Vector: As used herein, the term “vector” refers to a nucleic acid molecule capable of transporting another nucleic acid molecule to which it has been linked. One type of vector is a genomic integrated vector, or “integrated vector”, which can become integrated into the genomic DNA of the host cell. Another type of vector is an episomal vector, i.e., a plasmid or a nucleic acid molecule capable of extra-chromosomal replication. Vectors capable of directing the expression of genes to which they are operatively linked are referred to herein as “expression vectors”. In the present specification, “plasmid” and “vector” are used inter-changeably unless otherwise clear from the context. Thus, the present invention also relates to a vector comprising the polynucleotide of the invention or the recombinant DNA construct of the invention or a gene comprising the polynucleotide of the invention. The plant, plant cell, the plant organ or the host cell of the invention can be transformed by the vector or the invention.
Wild type: The term “wild type”, “natural” or “natural origin” means with respect to an organism or cell that said organism or cell is not changed, mutated, or otherwise manipulated by man. With respect to a polypeptide or nucleic acid sequence, that the polypeptide or nucleic acid sequence is naturally occurring or available in at least one naturally occurring organism or cell which is not changed, mutated, or otherwise manipulated by man. A wild type of a organism or cell refers to an organism or cell whose genome is present in a state as before the introduction of a genetic modification of a certain gene. The genetic modification may be e.g. a deletion of a gene or a part thereof or a point mutation or the introduction of a gene. The term “organism” means a non-human organism.
The term “yield” or “product/carbon yield” is art-recognized and includes the efficiency of the conversion of the carbon source into the product (i.e., fine chemical). This is generally written as, for example, kg product per kg carbon source. By increasing the yield or production of the compound, the quantity of recovered molecules or of useful recovered molecules of that compound in a given amount of culture over a given amount of time is increased.
This invention may, however, be embodied in many different forms and should not be construed as limited to the embodiments set forth herein; rather these embodiments are provided so that this disclosure will be thorough and complete and will fully convey the scope of the invention to those skilled in the art.
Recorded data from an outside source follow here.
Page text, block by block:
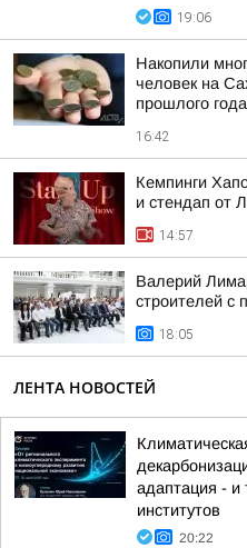
19:06
Накопили
человек на
прошлого года
16:42
Кемпинги
и стендап от
14:57
Валерий
строителей с
18:05
ЛЕНТА НОВОСТЕЙ
адаптация - и
институтов
20:22
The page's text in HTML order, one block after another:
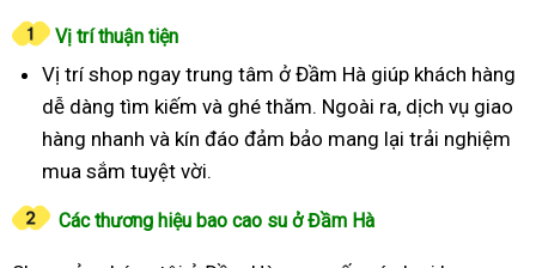
Vị trí thuận tiện
Vị trí shop ngay trung tâm ở Đầm Hà giúp khách hàng
dễ dàng tìm kiếm và ghé thăm. Ngoài ra, dịch vụ giao
hàng nhanh và kín đáo đảm bảo mang lại trải nghiệm
mua sắm tuyệt vời.
Các thương hiệu bao cao su ở Đầm Hà
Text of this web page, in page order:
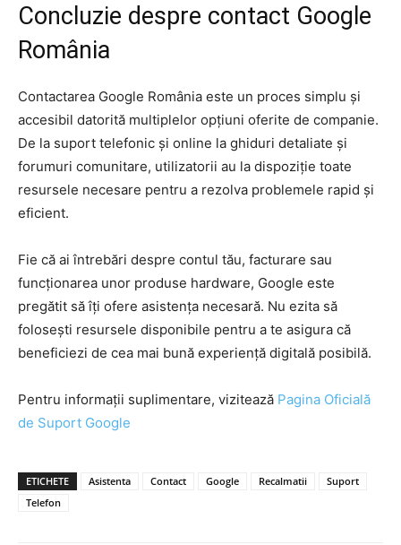
Concluzie despre contact Google
România
Contactarea Google România este un proces simplu și
accesibil datorită multiplelor opțiuni oferite de companie.
De la suport telefonic și online la ghiduri detaliate și
forumuri comunitare, utilizatorii au la dispoziție toate
resursele necesare pentru a rezolva problemele rapid și
eficient.
Fie că ai întrebări despre contul tău, facturare sau
funcționarea unor produse hardware, Google este
pregătit să îți ofere asistența necesară. Nu ezita să
folosești resursele disponibile pentru a te asigura că
beneficiezi de cea mai bună experiență digitală posibilă.
Pentru informații suplimentare, vizitează Pagina Oficială
de Suport Google
ETICHETE Asistenta Contact Google Recalmatii
Suport
Telefon
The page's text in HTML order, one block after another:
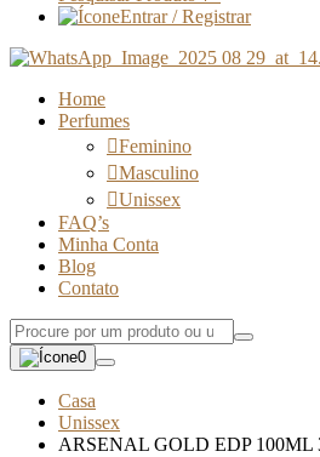
Entrar / Registrar
Home
Perfumes
Feminino
Masculino
Unissex
FAQ’s
Minha Conta
Blog
Contato
0
Casa
Unissex
ARSENAL GOLD EDP 100ML
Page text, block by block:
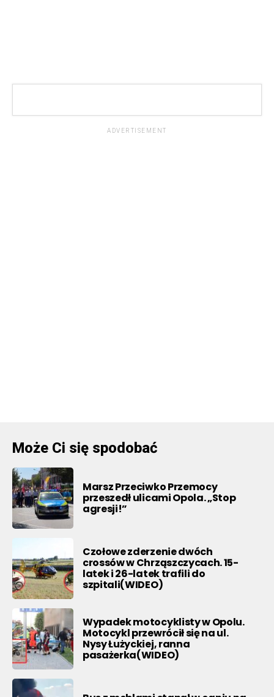
ADVERTISEMENT
Może Ci się spodobać
Marsz Przeciwko Przemocy
przeszedł ulicami Opola. „Stop
agresji!”
Czołowe zderzenie dwóch
crossów w Chrząszczycach. 15-
latek i 26-latek trafili do
szpitali(WIDEO)
Wypadek motocyklisty w Opolu.
Motocykl przewrócił się na ul.
Nysy Łużyckiej, ranna
pasażerka(WIDEO)
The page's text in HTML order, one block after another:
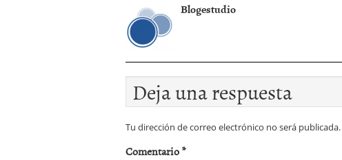
Blogestudio
Deja una respuesta
Tu dirección de correo electrónico no será publicada.
Comentario*
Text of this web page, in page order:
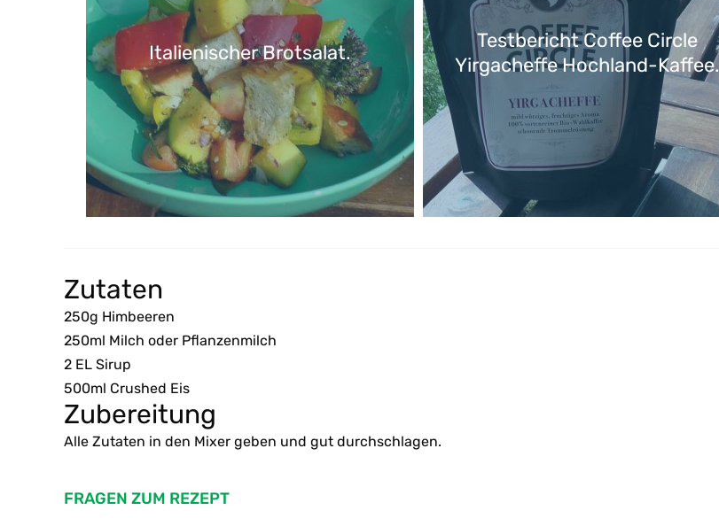
Italienischer Brotsalat.
Testbericht Coffee Circle
Yirgacheffe Hochland-Kaffee.
Zutaten
250g Himbeeren
250ml Milch oder Pflanzenmilch
2 EL Sirup
500ml Crushed Eis
Zubereitung
Alle Zutaten in den Mixer geben und gut durchschlagen.
FRAGEN ZUM REZEPT
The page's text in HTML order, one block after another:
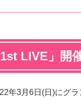
LIVE」開
年3月6日(日)にグ
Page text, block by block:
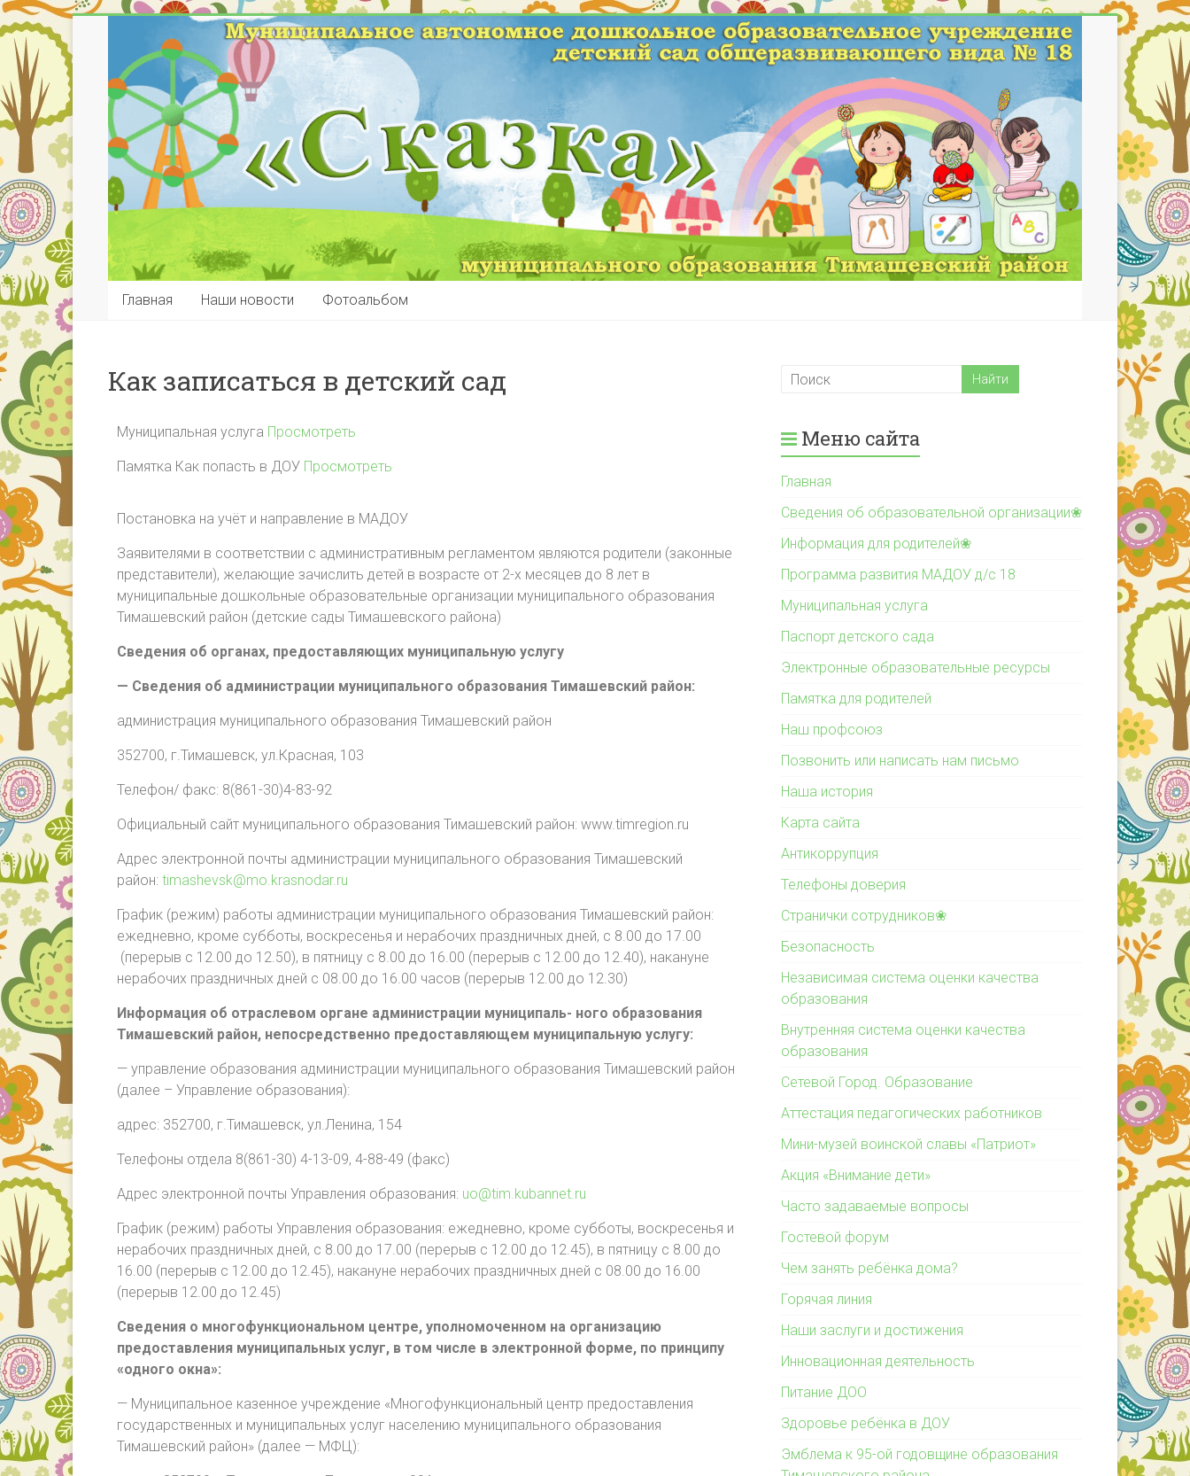
Главная Наши новости Фотоальбом
Как записаться в детский сад
Муниципальная услуга Просмотреть
Памятка Как попасть в ДОУ Просмотреть
Постановка на учёт и направление в МАДОУ
Заявителями в соответствии с административным регламентом являются родители (законные
представители), желающие зачислить детей в возрасте от 2-х месяцев до 8 лет в
муниципальные дошкольные образовательные организации муниципального образования
Тимашевский район (детские сады Тимашевского района)
Сведения об органах, предоставляющих муниципальную услугу
— Сведения об администрации муниципального образования Тимашевский район:
администрация муниципального образования Тимашевский район
352700, г.Тимашевск, ул.Красная, 103
Телефон/ факс: 8(861-30)4-83-92
Официальный сайт муниципального образования Тимашевский район: www.timregion.ru
Адрес электронной почты администрации муниципального образования Тимашевский
район: timashevsk@mo.krasnodar.ru
График (режим) работы администрации муниципального образования Тимашевский район:
ежедневно, кроме субботы, воскресенья и нерабочих праздничных дней, с 8.00 до 17.00
(перерыв с 12.00 до 12.50), в пятницу с 8.00 до 16.00 (перерыв с 12.00 до 12.40), накануне
нерабочих праздничных дней с 08.00 до 16.00 часов (перерыв 12.00 до 12.30)
Информация об отраслевом органе администрации муниципаль- ного образования
Тимашевский район, непосредственно предоставляющем муниципальную услугу:
— управление образования администрации муниципального образования Тимашевский район
(далее – Управление образования):
адрес: 352700, г.Тимашевск, ул.Ленина, 154
Телефоны отдела 8(861-30) 4-13-09, 4-88-49 (факс)
Адрес электронной почты Управления образования: uo@tim.kubannet.ru
График (режим) работы Управления образования: ежедневно, кроме субботы, воскресенья и
нерабочих праздничных дней, с 8.00 до 17.00 (перерыв с 12.00 до 12.45), в пятницу с 8.00 до
16.00 (перерыв с 12.00 до 12.45), накануне нерабочих праздничных дней с 08.00 до 16.00
(перерыв 12.00 до 12.45)
Сведения о многофункциональном центре, уполномоченном на организацию
предоставления муниципальных услуг, в том числе в электронной форме, по принципу
«одного окна»:
— Муниципальное казенное учреждение «Многофункциональный центр предоставления
государственных и муниципальных услуг населению муниципального образования
Тимашевский район» (далее — МФЦ):
Меню сайта
Главная
Сведения об образовательной организации❀
Информация для родителей❀
Программа развития МАДОУ д/с 18
Муниципальная услуга
Паспорт детского сада
Электронные образовательные ресурсы
Памятка для родителей
Наш профсоюз
Позвонить или написать нам письмо
Наша история
Карта сайта
Антикоррупция
Телефоны доверия
Странички сотрудников❀
Безопасность
Независимая система оценки качества
образования
Внутренняя система оценки качества
образования
Сетевой Город. Образование
Аттестация педагогических работников
Мини-музей воинской славы «Патриот»
Акция «Внимание дети»
Часто задаваемые вопросы
Гостевой форум
Чем занять ребёнка дома?
Горячая линия
Наши заслуги и достижения
Инновационная деятельность
Питание ДОО
Здоровье ребёнка в ДОУ
Эмблема к 95-ой годовщине образования

Unless indicated otherwise, cloning procedures carried out for the purpose of the current invention including restriction digest, agarose gel electrophoresis, purification and ligation of nucleic acids, transformation, selection and cultivation of bacterial cells are performed as described (Sambrook J, Fritsch E F and Maniatis T (1989)). Sequence analysis of recombinant DNA is performed by LGC Genomics (Berlin, Germany) using the Sanger technology (Sanger et al., 1977). Unless described otherwise, chemicals and reagents are obtained from Sigma Aldrich (Sigma Aldrich, St. Louis, USA), from Promega (Madison, Wis., USA) or Bio-Rad Laboratories (Hercules, Calif., USA). Restriction endonucleases and Gibson assembly reagents are from New England Biolabs (Ipswich, Mass., USA). Oligonucleotides are synthesized by Integrated DNA Technologies (Coralville, Iowa, USA). Codon-optimized genes are from Genewiz (South Plainfield, N.J., USA).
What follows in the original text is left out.